You can also index an AxisArray similar to a dictionary:
julia> axis_array["key5"]
5
1D sizes
Let's look at the memory size of these 4 beasts:
julia> varinfo(r"dict|vector|axis")
name size summary
–––––––––––– –––––––––– ––––––––––––––––––––––––––––––––––––––––––––
axis_array 29.302 KiB 1-dimensional AxisArray{Int64,1,...}
dict 81.747 KiB Dict{String, Int64} with 1000 entries
dict_ordered 45.356 KiB OrderedDict{String, Int64} with 1000 entries
vector_pair 44.856 KiB 1000-element Vector{Pair{String, Int64}}
The AxisArray
wins in terms of memory size. I'm also curious about size on disk with JLD2
using JLD2
for type in (:dict, :dict_ordered, :vector_pair, :axis_array)
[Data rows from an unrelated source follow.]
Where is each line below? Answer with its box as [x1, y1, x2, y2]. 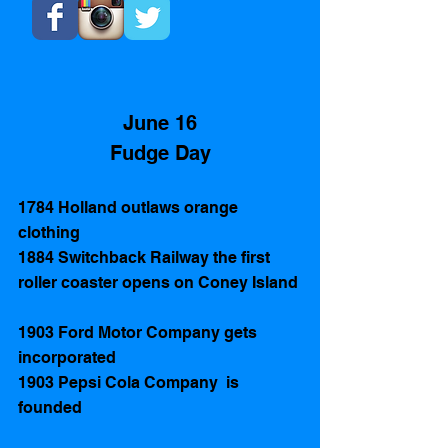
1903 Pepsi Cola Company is [18, 372, 243, 392]
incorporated [18, 347, 116, 367]
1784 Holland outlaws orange [18, 197, 242, 217]
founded [18, 397, 86, 417]
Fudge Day [109, 140, 211, 165]
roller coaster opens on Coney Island [18, 272, 302, 292]
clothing [18, 222, 84, 242]
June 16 [123, 110, 197, 135]
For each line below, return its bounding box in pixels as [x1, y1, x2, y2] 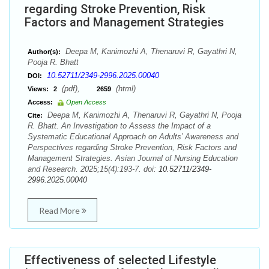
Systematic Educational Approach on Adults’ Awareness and [28, 132, 238, 141]
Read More [38, 205, 82, 216]
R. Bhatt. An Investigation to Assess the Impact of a [28, 121, 211, 130]
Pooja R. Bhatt [28, 58, 79, 67]
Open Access [66, 98, 106, 106]
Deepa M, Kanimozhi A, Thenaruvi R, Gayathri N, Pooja [45, 110, 241, 119]
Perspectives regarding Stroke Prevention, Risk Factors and [28, 143, 237, 152]
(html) [113, 84, 136, 93]
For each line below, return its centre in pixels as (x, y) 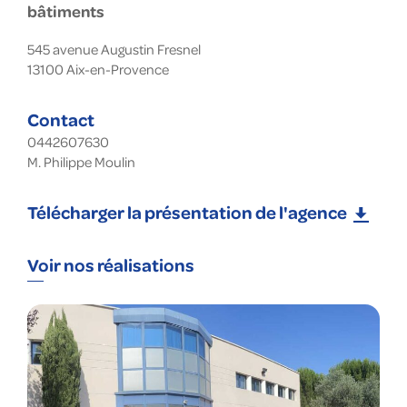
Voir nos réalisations (111, 264)
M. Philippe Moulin (81, 162)
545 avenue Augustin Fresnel (114, 49)
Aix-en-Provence (118, 69)
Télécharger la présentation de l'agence (187, 212)
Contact (61, 119)
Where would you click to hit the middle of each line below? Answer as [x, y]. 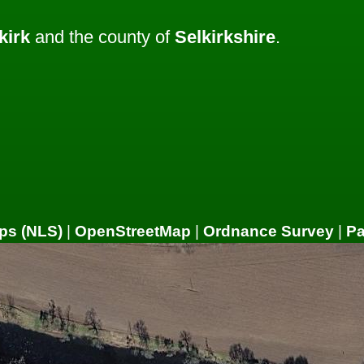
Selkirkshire [225, 37]
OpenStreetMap [133, 232]
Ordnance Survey [269, 232]
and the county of [102, 37]
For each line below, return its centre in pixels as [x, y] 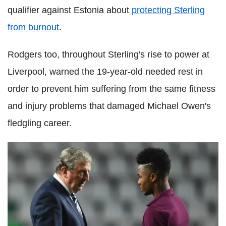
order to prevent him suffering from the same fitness [111, 89]
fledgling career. [40, 123]
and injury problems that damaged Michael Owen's [109, 106]
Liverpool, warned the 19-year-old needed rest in [105, 71]
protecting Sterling [168, 10]
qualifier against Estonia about [70, 10]
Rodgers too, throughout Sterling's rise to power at [108, 54]
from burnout [33, 27]
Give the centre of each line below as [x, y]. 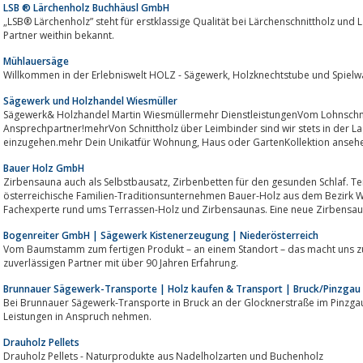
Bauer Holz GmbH [44, 168]
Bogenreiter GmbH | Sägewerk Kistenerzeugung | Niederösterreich [161, 235]
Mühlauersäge [36, 61]
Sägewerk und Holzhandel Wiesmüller [90, 100]
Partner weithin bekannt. [59, 35]
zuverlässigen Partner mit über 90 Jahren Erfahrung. [121, 263]
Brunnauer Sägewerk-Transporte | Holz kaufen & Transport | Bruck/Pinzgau [182, 288]
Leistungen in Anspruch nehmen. [77, 316]
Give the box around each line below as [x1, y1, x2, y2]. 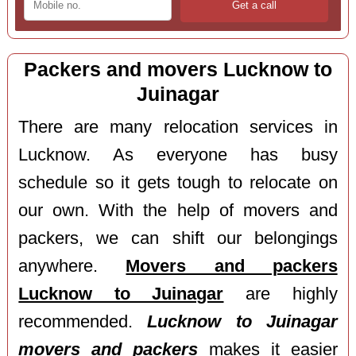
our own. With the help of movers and [18, 200, 338, 220]
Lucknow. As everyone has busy [18, 145, 338, 164]
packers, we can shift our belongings [18, 228, 338, 248]
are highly [223, 284, 338, 304]
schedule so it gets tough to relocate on [18, 172, 338, 192]
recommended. [18, 311, 148, 331]
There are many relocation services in [18, 117, 338, 137]
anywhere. [18, 256, 126, 276]
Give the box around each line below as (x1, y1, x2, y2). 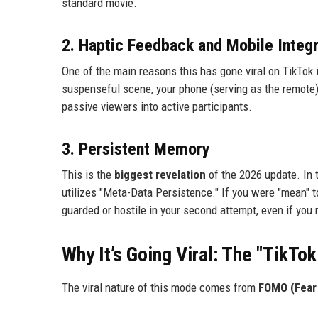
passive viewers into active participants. (62, 99, 252, 114)
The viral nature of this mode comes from (62, 280, 258, 295)
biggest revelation (114, 168, 206, 182)
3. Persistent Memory (62, 139, 210, 160)
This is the (62, 168, 114, 182)
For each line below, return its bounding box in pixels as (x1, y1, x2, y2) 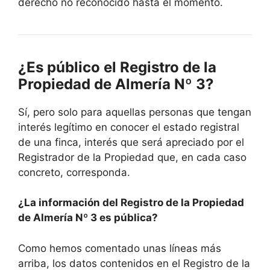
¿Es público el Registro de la (18, 58, 216, 76)
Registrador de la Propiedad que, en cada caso (18, 151, 246, 163)
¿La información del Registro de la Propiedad (18, 196, 244, 209)
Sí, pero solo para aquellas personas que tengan (18, 105, 251, 118)
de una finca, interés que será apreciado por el (18, 136, 244, 148)
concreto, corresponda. (18, 166, 130, 178)
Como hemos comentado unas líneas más (18, 242, 221, 254)
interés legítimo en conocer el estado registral (18, 121, 239, 133)

jldsave("$type.jld2", x=eval(type))
println("$type.jld2 size: $(filesize("$type.jld2"))")
end
This gives us the following jld2 sizes:
dict.jld2 size: 105398
dict_ordered.jld2 size: 66303
vector_pair.jld2 size: 105162
axis_array.jld2 size: 50949
Again the AxisArray
wins, though the difference shrunk a bit. Although a 2x difference doesn't feel very significant.
2D sizes
In my case I was actually storing a lot of dictionaries, which were actually sharing the same keys. This was my biggest mistake, because you can store such data as a matrix and share the keys of the rows and columns. Let's look at a small example again:
# let's very naively store a vector of dictionaries, to get a feel for the size
dict_vector = [deepcopy(dict) for _ in 1:100]
# let's also store an AxisMatrix with shared rows and columns
axis_matrix = AxisArray(
rand(Int, 1000, 100),
row = ["row$r" for r in 1:1000],
col = ["col$c" for c in 1:100]
)
Now the sizes are significantly different:
julia> varinfo(r"dict_vector|axis_matrix")
name size summary
–––––––––––– ––––––––––---- ––––––––––––––––––––––––––––––––––––––––––––
axis_matrix 804.845 KiB 2-dimensional AxisArray{Int64,2,...}
dict_vector 7.984 MiB 100-element Vector{Dict{String, Int64}}
You see an almost 10x difference in memory size. The difference is more than 10x in the JLD2 files:
julia> for type in (:dict_vector, :axis_matrix)
jldsave("$type.jld2", x=eval(type))
println("$type.jld2 size: $(filesize("$type.jld2"))")
end
dict_vector.jld2 size: 10352637
axis_matrix.jld2 size: 849101
Differences are so big because most of the data is integers, which are small, and the "keys" of the matrix are strings which can occupy quite some memory.
In the end I opted to switch to AxisArrays for my 2D problem. Though I could only do this by assuming all columns had the same keys.
Conclusion
There's a difference in memory usage between data structures that store keys and value. Dictionaries do not seem to be optimal, however for the simple case I looked at here the difference is not as large as I imagined. A bigger difference only appears when you have extra information, such as repeating keys, and you can use that information to choose a more optimal data structure, such as a matrix with the keys on the axes.